They're big, they're blue, and they never expire. And you probably have one in your house right now. The oral history of the world's biggest coupon [NYT] - from Bed Bath and Beyond.
posted by Mchelly (32 comments total) 12 users marked this as a favorite
 
My niece worked at BBB for a short time. She reports the staff called it "Blood Bath and Beyond." One positive: she met her now-long term partner there.
posted by PhineasGage at 8:30 AM on December 20, 2020 [3 favorites]


Great story.
posted by theora55 at 8:33 AM on December 20, 2020


they never expire

Except for online purchases.
posted by zamboni at 8:53 AM on December 20, 2020 [1 favorite]


Those coupons make it unthinkable in our household to go anywhere else.
posted by whuppy at 10:28 AM on December 20, 2020


I don't work at BBB and also call it Bloodbath & Beyond. Hmm.
posted by seanmpuckett at 10:40 AM on December 20, 2020 [2 favorites]
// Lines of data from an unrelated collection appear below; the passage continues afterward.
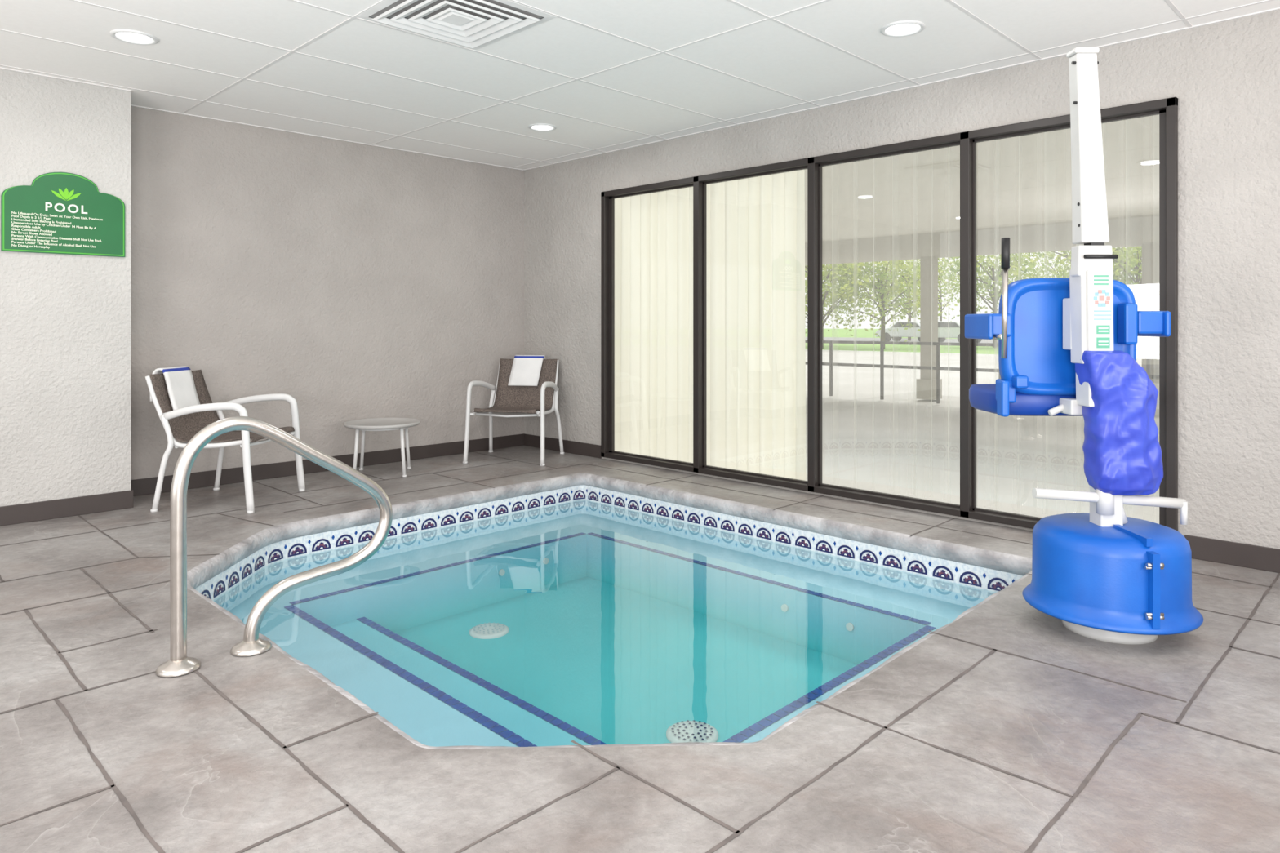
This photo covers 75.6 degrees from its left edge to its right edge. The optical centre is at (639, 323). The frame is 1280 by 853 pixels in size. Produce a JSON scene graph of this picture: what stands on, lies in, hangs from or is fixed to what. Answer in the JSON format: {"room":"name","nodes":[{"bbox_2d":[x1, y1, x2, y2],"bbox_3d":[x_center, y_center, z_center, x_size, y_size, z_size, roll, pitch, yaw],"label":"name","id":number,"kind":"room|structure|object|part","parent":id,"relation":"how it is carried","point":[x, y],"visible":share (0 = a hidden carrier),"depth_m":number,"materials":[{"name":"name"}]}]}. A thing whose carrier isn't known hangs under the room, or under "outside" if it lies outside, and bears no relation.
{"room":"indoor swimming pool","nodes":[
{"label":"indoor swimming pool","id":0,"kind":"room"},
{"bbox_2d":[0,68,130,506],"bbox_3d":[-4.991,-0.169,3.688,0.505,2.678,4.630,0,0,45],"label":"wall pier","id":1,"kind":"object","parent":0,"point":[65,319],"visible":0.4,"depth_m":4.90,"materials":[{"name":"paint"}]},
{"bbox_2d":[0,172,124,257],"bbox_3d":[-3.416,-0.658,4.907,0.022,0.487,0.614,0,0,45],"label":"sign","id":2,"kind":"object","parent":1,"relation":"attached to","point":[66,213],"visible":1,"depth_m":4.88,"materials":[{"name":"green plastic"}]},
{"bbox_2d":[130,106,524,479],"bbox_3d":[-2.384,-0.169,6.600,0.120,2.678,3.777,0,0,45],"label":"wall","id":3,"kind":"structure","parent":0,"point":[348,281],"depth_m":6.38,"materials":[{"name":"beige paint"}]},
{"bbox_2d":[0,433,524,526],"bbox_3d":[-3.764,1.095,4.836,0.397,0.110,7.987,0,0,45],"label":"baseboard","id":4,"kind":"structure","parent":3,"relation":"attached to","point":[142,486],"depth_m":5.83,"materials":[{"name":"plastic"}]},
{"bbox_2d":[0,445,1279,852],"bbox_3d":[-0.529,1.150,1.723,9.575,0.001,8.107,0,0,45],"label":"floor","id":5,"kind":"structure","parent":0,"point":[198,775],"depth_m":2.23,"materials":[{"name":"tile"}]},
{"bbox_2d":[145,365,305,514],"bbox_3d":[-2.709,0.717,5.363,0.775,0.872,0.702,0,0,4],"label":"armchair","id":6,"kind":"object","parent":5,"relation":"on","point":[180,397],"visible":0.83,"depth_m":5.25,"materials":[{"name":"white metal"}]},
{"bbox_2d":[149,365,199,410],"bbox_3d":[-3.008,0.417,5.354,0.180,0.272,0.301,0,0,4],"label":"towel","id":7,"kind":"object","parent":6,"relation":"hanging from","point":[176,384],"depth_m":5.30,"materials":[{"name":"white fabric"}]},
{"bbox_2d":[155,416,392,677],"bbox_3d":[-1.286,0.735,2.995,0.132,0.825,0.840,0,0,45],"label":"pool handrail","id":8,"kind":"object","parent":5,"relation":"on","point":[179,664],"visible":1,"depth_m":2.87,"materials":[{"name":"metal"}]},
{"bbox_2d":[343,417,420,477],"bbox_3d":[-1.982,0.952,6.345,0.566,0.399,0.566,0,0,45],"label":"side table","id":9,"kind":"object","parent":5,"relation":"on","point":[392,423],"visible":0.96,"depth_m":6.24,"materials":[{"name":"laminate"}]},
{"bbox_2d":[462,355,564,466],"bbox_3d":[-1.054,0.717,7.104,0.702,0.872,0.775,0,0,10],"label":"armchair","id":10,"kind":"object","parent":5,"relation":"on","point":[526,384],"visible":1,"depth_m":7.31,"materials":[{"name":"brown fabric"}]},
{"bbox_2d":[507,355,545,386],"bbox_3d":[-1.013,0.417,7.399,0.301,0.272,0.180,0,0,10],"label":"towel","id":11,"kind":"object","parent":10,"relation":"hanging from","point":[522,370],"depth_m":7.36,"materials":[{"name":"white fabric"}]},
{"bbox_2d":[163,471,1032,763],"bbox_3d":[-0.291,1.440,4.084,3.585,0.580,3.200,0,0,45],"label":"swimming pool","id":12,"kind":"object","parent":5,"relation":"in","point":[619,618],"visible":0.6,"depth_m":4.40,"materials":[{"name":"liquid"}]},
{"bbox_2d":[0,452,1279,852],"bbox_3d":[-1.278,1.148,2.449,7.260,0.001,7.887,0,0,45],"label":"joint","id":13,"kind":"object","parent":5,"relation":"on","point":[80,735],"visible":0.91,"depth_m":2.28,"materials":[{"name":"grey concrete"}]},
{"bbox_2d":[964,47,1203,644],"bbox_3d":[1.704,0.058,3.232,0.726,2.185,0.826,0,0,0],"label":"lift","id":14,"kind":"object","parent":5,"relation":"on","point":[1067,346],"visible":1,"depth_m":3.07,"materials":[{"name":"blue plastic"}]},
{"bbox_3d":[1.380,-0.098,3.152,0.032,0.455,0.105,0,0,0],"label":"control lever","id":15,"kind":"part","parent":14,"relation":"part of","materials":[{"name":"metal"}]},
{"bbox_3d":[1.674,0.130,3.235,0.153,0.460,0.160,0,0,0],"label":"seat mount","id":16,"kind":"part","parent":14,"relation":"part of","materials":[{"name":"white plastic"}]},
{"bbox_3d":[1.685,0.050,3.252,0.524,0.464,0.075,0,0,0],"label":"seat","id":17,"kind":"part","parent":14,"relation":"part of","materials":[{"name":"blue plastic"}]},
{"bbox_2d":[0,0,1279,169],"bbox_3d":[-0.536,-1.483,1.730,9.595,0.050,8.107,0,0,45],"label":"ceiling","id":18,"kind":"structure","parent":0,"point":[770,54],"depth_m":4.51,"materials":[{"name":"tile"}]},
{"bbox_2d":[110,29,158,44],"bbox_3d":[-2.564,-1.453,4.183,0.210,0.010,0.210,0,0,45],"label":"recessed light","id":19,"kind":"object","parent":18,"relation":"in","point":[130,36],"visible":1,"depth_m":4.18,"materials":[{"name":"white plastic"}]},
{"bbox_2d":[356,0,556,49],"bbox_3d":[-0.868,-1.446,3.902,0.670,0.024,0.670,0,0,45],"label":"air diffuser","id":20,"kind":"object","parent":18,"relation":"in","point":[475,24],"depth_m":3.90,"materials":[{"name":"white metal"}]},
{"bbox_2d":[528,123,556,131],"bbox_3d":[-0.722,-1.453,6.098,0.210,0.010,0.210,0,0,45],"label":"recessed light","id":21,"kind":"object","parent":18,"relation":"in","point":[536,126],"visible":1,"depth_m":6.08,"materials":[{"name":"white plastic"}]},
{"bbox_2d":[0,0,1279,170],"bbox_3d":[-0.536,-1.456,1.645,9.475,0.007,7.987,0,0,45],"label":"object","id":22,"kind":"structure","parent":18,"relation":"attached to","point":[1169,2],"depth_m":4.71,"materials":[{"name":"white metal"}]},
{"bbox_2d":[880,20,924,36],"bbox_3d":[1.295,-1.453,4.063,0.210,0.010,0.210,0,0,45],"label":"recessed light","id":23,"kind":"object","parent":18,"relation":"in","point":[902,28],"visible":1,"depth_m":4.05,"materials":[{"name":"white plastic"}]},
{"bbox_2d":[524,9,1279,549],"bbox_3d":[2.313,-0.169,4.528,9.475,2.678,0.120,0,0,45],"label":"wall","id":24,"kind":"structure","parent":0,"point":[1224,77],"depth_m":4.08,"materials":[{"name":"paint"}]},
{"bbox_2d":[614,168,805,480],"bbox_3d":[0.263,-0.030,6.772,2.571,2.300,0.096,0,0,45],"label":"curtain","id":25,"kind":"object","parent":24,"relation":"hanging from","point":[756,331],"visible":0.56,"depth_m":6.41,"materials":[{"name":"beige fabric"}]},
{"bbox_2d":[831,164,832,288],"bbox_3d":[1.373,-0.676,5.780,0.005,0.859,0.095,0,0,45],"label":"curtain","id":26,"kind":"object","parent":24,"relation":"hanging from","point":[832,165],"depth_m":5.81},
{"bbox_2d":[832,351,833,479],"bbox_3d":[1.378,0.638,5.776,0.005,0.881,0.095,0,0,45],"label":"curtain","id":27,"kind":"object","parent":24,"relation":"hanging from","point":[833,352],"depth_m":5.80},
{"bbox_2d":[853,161,857,487],"bbox_3d":[1.502,0.004,5.653,0.019,2.214,0.095,0,0,45],"label":"curtain","id":28,"kind":"object","parent":24,"relation":"hanging from","point":[855,162],"depth_m":5.67,"materials":[{"name":"beige fabric"}]},
{"bbox_2d":[872,302,873,488],"bbox_3d":[1.596,0.480,5.561,0.005,1.248,0.095,0,0,45],"label":"curtain","id":29,"kind":"object","parent":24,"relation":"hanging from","point":[873,302],"depth_m":5.59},
{"bbox_2d":[608,109,1165,526],"bbox_3d":[1.202,0.004,5.584,4.096,2.172,0.030,0,0,45],"label":"sash","id":30,"kind":"object","parent":24,"relation":"attached to","point":[1162,113],"visible":0.58,"depth_m":5.35,"materials":[{"name":"brown metal"}]},
{"bbox_2d":[600,97,1177,531],"bbox_3d":[1.190,0.004,5.572,4.186,2.252,0.095,0,0,45],"label":"frame","id":31,"kind":"object","parent":24,"relation":"attached to","point":[966,139],"visible":0.85,"depth_m":5.03,"materials":[{"name":"brown metal"}]},
{"bbox_2d":[892,155,893,222],"bbox_3d":[1.697,-0.888,5.461,0.005,0.430,0.095,0,0,45],"label":"curtain","id":32,"kind":"object","parent":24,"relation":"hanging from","point":[892,156],"depth_m":5.48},
{"bbox_2d":[893,372,893,493],"bbox_3d":[1.701,0.715,5.457,0.005,0.789,0.095,0,0,45],"label":"curtain","id":33,"kind":"object","parent":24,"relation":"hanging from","point":[893,372],"depth_m":5.46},
{"bbox_2d":[524,433,1279,573],"bbox_3d":[2.271,1.095,4.477,9.463,0.110,0.012,0,0,45],"label":"baseboard","id":34,"kind":"structure","parent":24,"relation":"attached to","point":[1244,555],"depth_m":3.97,"materials":[{"name":"plastic"}]},
{"bbox_2d":[912,151,915,496],"bbox_3d":[1.804,0.001,5.355,0.017,2.217,0.095,0,0,45],"label":"curtain","id":35,"kind":"object","parent":24,"relation":"hanging from","point":[914,277],"depth_m":5.37,"materials":[{"name":"beige fabric"}]},
{"bbox_2d":[930,415,931,497],"bbox_3d":[1.884,0.844,5.276,0.005,0.519,0.095,0,0,45],"label":"curtain","id":36,"kind":"object","parent":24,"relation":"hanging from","point":[931,415],"depth_m":5.26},
{"bbox_2d":[931,219,932,313],"bbox_3d":[1.888,-0.365,5.272,0.005,0.591,0.095,0,0,45],"label":"curtain","id":37,"kind":"object","parent":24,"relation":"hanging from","point":[931,220],"depth_m":5.27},
{"bbox_2d":[947,360,948,501],"bbox_3d":[1.963,0.668,5.197,0.005,0.879,0.095,0,0,45],"label":"curtain","id":38,"kind":"object","parent":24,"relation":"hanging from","point":[948,360],"depth_m":5.20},
{"bbox_2d":[995,339,996,383],"bbox_3d":[2.173,0.227,4.990,0.005,0.260,0.095,0,0,45],"label":"curtain","id":39,"kind":"object","parent":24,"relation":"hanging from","point":[995,340],"depth_m":5.02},
{"bbox_2d":[995,413,996,508],"bbox_3d":[2.173,0.826,4.990,0.005,0.565,0.095,0,0,45],"label":"curtain","id":40,"kind":"object","parent":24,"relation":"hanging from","point":[995,414],"depth_m":5.00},
{"bbox_2d":[995,139,997,313],"bbox_3d":[2.175,-0.585,4.989,0.010,1.040,0.095,0,0,45],"label":"curtain","id":41,"kind":"object","parent":24,"relation":"hanging from","point":[996,140],"depth_m":5.00,"materials":[{"name":"beige fabric"}]},
{"bbox_2d":[1017,415,1018,512],"bbox_3d":[2.266,0.827,4.898,0.005,0.568,0.095,0,0,45],"label":"curtain","id":42,"kind":"object","parent":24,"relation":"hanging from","point":[1018,415],"depth_m":4.90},
{"bbox_2d":[1018,136,1019,279],"bbox_3d":[2.269,-0.683,4.895,0.005,0.842,0.095,0,0,45],"label":"curtain","id":43,"kind":"object","parent":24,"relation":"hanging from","point":[1019,136],"depth_m":4.90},
{"bbox_2d":[1044,132,1046,277],"bbox_3d":[2.374,-0.687,4.791,0.005,0.834,0.095,0,0,45],"label":"curtain","id":44,"kind":"object","parent":24,"relation":"hanging from","point":[1045,132],"depth_m":4.83,"materials":[{"name":"beige fabric"}]},
{"bbox_2d":[1045,416,1047,488],"bbox_3d":[2.378,0.742,4.788,0.005,0.414,0.095,0,0,45],"label":"curtain","id":45,"kind":"object","parent":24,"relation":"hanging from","point":[1046,416],"depth_m":4.82,"materials":[{"name":"white fabric"}]},
{"bbox_2d":[1078,416,1079,491],"bbox_3d":[2.501,0.730,4.666,0.005,0.418,0.095,0,0,45],"label":"curtain","id":46,"kind":"object","parent":24,"relation":"hanging from","point":[1078,416],"depth_m":4.68,"materials":[{"name":"white fabric"}]},
{"bbox_2d":[1102,123,1104,166],"bbox_3d":[2.589,-0.987,4.579,0.005,0.235,0.095,0,0,45],"label":"curtain","id":47,"kind":"object","parent":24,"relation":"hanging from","point":[1103,123],"depth_m":4.58,"materials":[{"name":"beige fabric"}]},
{"bbox_2d":[1125,119,1127,285],"bbox_3d":[2.669,-0.658,4.500,0.005,0.898,0.095,0,0,45],"label":"curtain","id":48,"kind":"object","parent":24,"relation":"hanging from","point":[1126,119],"depth_m":4.51,"materials":[{"name":"beige fabric"}]},
{"label":"outside","id":49,"kind":"structure","parent":0,"visible":0},
{"bbox_2d":[804,328,1142,358],"bbox_3d":[50.934,1.310,115.563,210.000,0.001,164.000,0,0,45],"label":"lawn","id":50,"kind":"structure","parent":49,"point":[860,333],"depth_m":47.77,"materials":[{"name":"green plant"}]},
{"bbox_2d":[804,264,875,333],"bbox_3d":[10.358,-2.710,49.156,7.968,8.409,6.142,0,0,-5],"label":"tree","id":51,"kind":"object","parent":50,"relation":"on","point":[833,285],"visible":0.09,"depth_m":48.68,"materials":[{"name":"green plant"}]},
{"bbox_2d":[804,262,878,348],"bbox_3d":[9.491,-2.221,44.037,6.664,7.049,6.804,0,0,45],"label":"tree","id":52,"kind":"object","parent":50,"relation":"on","point":[835,268],"visible":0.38,"depth_m":43.68,"materials":[{"name":"green plant"}]},
{"bbox_2d":[822,259,957,348],"bbox_3d":[12.994,-1.867,43.791,6.787,6.772,6.707,0,0,13],"label":"tree","id":53,"kind":"object","parent":50,"relation":"on","point":[880,283],"visible":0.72,"depth_m":43.06,"materials":[{"name":"green plant"}]},
{"bbox_2d":[893,257,995,321],"bbox_3d":[27.539,-4.211,73.780,10.237,11.026,11.210,0,0,11],"label":"tree","id":54,"kind":"object","parent":50,"relation":"on","point":[940,291],"visible":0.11,"depth_m":73.66,"materials":[{"name":"green plant"}]},
{"bbox_2d":[937,252,1057,347],"bbox_3d":[19.545,-2.360,45.791,7.544,7.326,7.193,0,0,27],"label":"tree","id":55,"kind":"object","parent":50,"relation":"on","point":[986,284],"visible":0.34,"depth_m":45.52,"materials":[{"name":"green plant"}]},
{"bbox_2d":[998,247,1117,290],"bbox_3d":[36.292,-3.546,70.254,10.993,9.697,10.168,0,0,45],"label":"tree","id":56,"kind":"object","parent":50,"relation":"on","point":[1042,267],"visible":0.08,"depth_m":70.55,"materials":[{"name":"green plant"}]},
{"bbox_2d":[1008,246,1142,302],"bbox_3d":[21.768,-2.805,40.777,7.223,8.217,7.114,0,0,31],"label":"tree","id":57,"kind":"object","parent":50,"relation":"on","point":[1122,249],"visible":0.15,"depth_m":39.75,"materials":[{"name":"green plant"}]},
{"bbox_2d":[1046,245,1142,352],"bbox_3d":[22.746,-2.136,37.909,6.929,6.878,7.000,0,0,45],"label":"tree","id":58,"kind":"object","parent":50,"relation":"on","point":[1134,288],"visible":0.15,"depth_m":37.76,"materials":[{"name":"green plant"}]},
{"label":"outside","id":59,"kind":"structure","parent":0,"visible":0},
{"bbox_2d":[805,349,1159,524],"bbox_3d":[3.707,1.320,25.092,150.000,0.001,31.093,0,0,45],"label":"pavement","id":60,"kind":"structure","parent":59,"point":[1062,431],"depth_m":9.03,"materials":[{"name":"grey concrete"}]},
{"bbox_2d":[804,114,1159,415],"bbox_3d":[6.266,-1.580,10.609,14.000,5.740,3.900,0,0,45],"label":"entrance portico","id":61,"kind":"object","parent":60,"relation":"on","point":[878,238],"visible":0.21,"depth_m":10.44,"materials":[{"name":"paint"}]},
{"bbox_2d":[805,340,1159,404],"bbox_3d":[7.004,0.800,11.355,12.040,1.000,0.050,0,0,45],"label":"railing","id":62,"kind":"object","parent":60,"relation":"on","point":[1148,348],"visible":0.42,"depth_m":13.75,"materials":[{"name":"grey metal"}]},
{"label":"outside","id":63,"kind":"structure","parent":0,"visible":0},
{"bbox_2d":[805,337,998,342],"bbox_3d":[10.869,1.290,75.019,210.000,0.001,18.000,0,0,45],"label":"road","id":64,"kind":"structure","parent":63,"point":[850,339],"depth_m":66.14,"materials":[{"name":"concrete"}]},
{"bbox_2d":[875,321,919,341],"bbox_3d":[19.099,0.545,58.451,4.400,1.450,1.740,0,0,45],"label":"parked car","id":65,"kind":"object","parent":64,"relation":"on","point":[896,335],"visible":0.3,"depth_m":58.09,"materials":[{"name":"paint"}]},
{"bbox_2d":[864,257,958,340],"bbox_3d":[20.668,-3.136,64.258,7.772,8.878,7.970,0,0,-34],"label":"tree","id":66,"kind":"object","parent":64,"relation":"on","point":[904,275],"visible":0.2,"depth_m":63.75,"materials":[{"name":"green plant"}]},
{"bbox_2d":[915,321,982,342],"bbox_3d":[20.886,0.545,55.279,1.740,1.450,4.400,0,0,-35],"label":"parked car","id":67,"kind":"object","parent":64,"relation":"on","point":[945,329],"visible":0.28,"depth_m":54.53,"materials":[{"name":"paint"}]}
]}
Soon, Bed Bath & Beyond was sending out nearly a billion pieces of mail a year

In a dystopian future, cockroaches and BBB coupons will likely outnumber the surviving humans.
posted by mundo at 10:41 AM on December 20, 2020


So they're AOL CDs of the twenty-first century?
posted by DanSachs at 10:59 AM on December 20, 2020 [9 favorites]


> you probably have one in your house right now.

That's a nope.
posted by glonous keming at 11:49 AM on December 20, 2020 [5 favorites]


For the last ten years, apparently, I have referred to it “Bed Bath and Your Mom” thanks to this AskMe comment, but also had great appreciation for “Linens N Shit”
posted by sageleaf at 11:57 AM on December 20, 2020 [9 favorites]


Bed, Bath and Beyond Me.
posted by Ideefixe at 11:59 AM on December 20, 2020 [1 favorite]


Sure would be nice if I could find an outlet that wasn't completely sold out of Kitchenaid stand mixers. Or, indeed, if I could buy a stand mixer anywhere at all.
posted by J.K. Seazer at 12:13 PM on December 20, 2020


Sure would be nice if I could find an outlet that wasn't completely sold out of Kitchenaid stand mixers.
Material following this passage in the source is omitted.